Working with Vieta

first of all, lets review Newtons sum $a+b+c = - \dfrac{3}{2},a^2 +b^2 +c^2 = \dfrac{45}{4}, a^3 +b^3 +c^3 = - \dfrac{117}{8},abc= 3$ now, simplify $\dfrac{a}{b-c}+\dfrac{b}{c-a}+\dfrac{c}{a-b}=\dfrac{a^2 c-a^2 b+ab^2+b^2 c+c^2 b+ac^2-a^3 -b^3-c^3 -3abc}{-ac^2-a^2 b+a^2 c-cb^2+bc^2+ab^2 }$ and $\dfrac{a-b}{c}+\dfrac{b-c}{a}+\dfrac{c-a}{b}= \dfrac{b^2 c-bc^2+ac^2-a^2 c+a^2 b-ab^2}{abc}$ now notice that $\dfrac{b^2 c-bc^2+ac^2-a^2 c+a^2 b-ab^2}{-ac^2-a^2 b+a^2 c-cb^2+bc^2+ab^2}= -1$ , so the expression now is $\dfrac{a^2 c-a^2 b+ab^2+b^2 c+c^2 b+ac^2-a^3 -b^3-c^3 -3abc}{-abc}$ factorise $\dfrac{a^2 (b+c)+c^2 (a+b)+b^2(c+a)-(a^3 +b^3+c^3)-3abc}{-abc}$ from the first line we can tell $a+b=-\dfrac{3}{2}-c$ and so on, now substitute that to get $\dfrac{a^2 (-\dfrac{3}{2}-a)+c^2 (-\dfrac{3}{2}-c)+b^2(-\dfrac{3}{2}-b)-(a^3 +b^3+c^3)-3abc}{-abc}$ simplify and factorise again to get $\dfrac{-\dfrac{3}{2}(a^2 +b^2 +c^2)-2(a^3 +b^3+c^3)-3abc}{-abc}$ substitute the values by Newton's and we get the value is $\left| \dfrac{-9}{8}\right|$ and $9+8= \boxed{17}$

Before I give my solution, using Vieta's formula gives a + b + c = -3/2, ab + bc + ac = -9/2, and abc = 3.

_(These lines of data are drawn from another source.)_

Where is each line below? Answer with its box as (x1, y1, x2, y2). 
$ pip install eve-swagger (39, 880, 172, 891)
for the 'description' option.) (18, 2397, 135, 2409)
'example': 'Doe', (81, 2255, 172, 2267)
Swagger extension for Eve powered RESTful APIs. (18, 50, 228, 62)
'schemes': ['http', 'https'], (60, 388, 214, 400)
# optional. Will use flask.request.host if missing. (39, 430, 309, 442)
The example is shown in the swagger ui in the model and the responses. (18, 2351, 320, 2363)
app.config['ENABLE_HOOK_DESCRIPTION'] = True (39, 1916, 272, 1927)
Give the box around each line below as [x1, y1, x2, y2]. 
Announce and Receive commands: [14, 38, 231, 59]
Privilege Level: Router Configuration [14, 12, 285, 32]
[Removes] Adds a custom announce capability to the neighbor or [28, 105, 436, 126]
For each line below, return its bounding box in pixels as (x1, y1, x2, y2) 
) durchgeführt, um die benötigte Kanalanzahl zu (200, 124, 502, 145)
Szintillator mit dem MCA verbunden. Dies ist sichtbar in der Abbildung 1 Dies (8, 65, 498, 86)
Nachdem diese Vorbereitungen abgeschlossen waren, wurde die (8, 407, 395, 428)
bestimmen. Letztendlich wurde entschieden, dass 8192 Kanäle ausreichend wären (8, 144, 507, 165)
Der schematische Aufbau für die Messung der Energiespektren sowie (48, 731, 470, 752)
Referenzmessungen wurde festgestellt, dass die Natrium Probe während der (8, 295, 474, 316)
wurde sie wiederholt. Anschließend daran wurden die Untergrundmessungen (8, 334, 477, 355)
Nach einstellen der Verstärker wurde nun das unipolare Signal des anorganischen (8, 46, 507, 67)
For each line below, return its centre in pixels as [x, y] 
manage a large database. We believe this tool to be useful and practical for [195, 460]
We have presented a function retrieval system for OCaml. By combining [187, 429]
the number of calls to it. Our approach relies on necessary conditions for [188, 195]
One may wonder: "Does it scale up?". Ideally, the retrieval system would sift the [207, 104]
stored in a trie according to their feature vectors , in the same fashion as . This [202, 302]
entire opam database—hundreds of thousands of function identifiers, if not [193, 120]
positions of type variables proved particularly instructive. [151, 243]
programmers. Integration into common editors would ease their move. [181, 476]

Also the following identities are useful:

(a + b + c)^2 - 3(ab + bc + ac) = a^2 + b^2 + c^2 - ab - bc - ac = 63/4

a^3 + b^3 + c^3 = (a + b + c)(a^2 + b^2 + c^2 - ab - bc - ac) + 3abc = (-3/2)(63/4) + 9 = -117/8.

(a + b + c)^3 = a^3 + b^3 + c^3 + 6abc + 3ab^2 + 3ba^2 + 3ac^2 + 3ca^2 + 3bc^2 + 3cb^2 or -27/8 = -117/8 + 18 + 3ab^2 + 3ba^2 + 3ac^2 + 3ca^2 + 3bc^2 + 3cb^2 which implies ab^2 + ba^2 + ac^2 + ca^2 + bc^2 + cb^2 = -9/4.

Now, the attack here is to make both factors one term which makes the first factor equal to 27/8 and the second -1/3 (after cancelling the denominator on the first and its negative on the second). This gives m/n = |-9/8| = 9/8. Hence, 17.